Not Too Sharp is an all-male a cappella group from the University of New Hampshire in Durham, New Hampshire, USA. Begun in 2002, the 9-12 man group performs live on the college campus, at other groups’ venues, and in the New Hampshire community. Their annual benefit show supports the American Cancer Society. The ensemble has previously competed twice in the International Championship of Collegiate A Cappella in 2015 and 2018. The Recorded Acappella Review Board says of Not Too Sharp, “All male, slightly goofy and possessed of an infectious energy… Charisma just drips out of the speakers.” In 2010, the group was presented with a "Best of New Hampshire" award for contemporary a cappella.

History

UNH students Jamie Saucier '03, Jason Reed '05 and Kevin Cleary '05 conceived the group during a trip with the UNH Chorus to perform background vocals at a Barry Manilow concert. A discussion of a classmate who had been diagnosed with multiple myeloma, an incurable but treatable cancer, led them to gather a group who could perform to raise money for cancer research. That friend later became the group's first business manager, and only female member.

The group was barbershop-based in its early days, something that could distinguish them from the other a cappella groups on campus at the time.

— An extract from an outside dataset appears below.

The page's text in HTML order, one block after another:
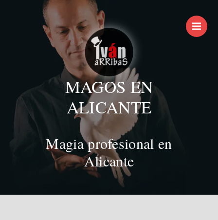
MAGOS EN
ALICANTE
Magia profesional en
Alicante

The very first show was held in the basement floor of Congreve Hall in 2002. The group rehearsed during the walk across campus, and relied on paper music during the show. This was the first of over 25 performances for the group in their first year, earning them recognition as “the group who sings everywhere." The group's first major concert was held May 3, 2003, in UNH's Johnson Theatre, hosted by members of fellow group Alabaster Blue. Over 200 people attended this first semester-culminating show, raising $2,000 dollars for the American Cancer Society. It was also when the group debuted its first album, "On Our Way," which consisted of many traditional barbershop arrangements, recorded live in the MUB Theater.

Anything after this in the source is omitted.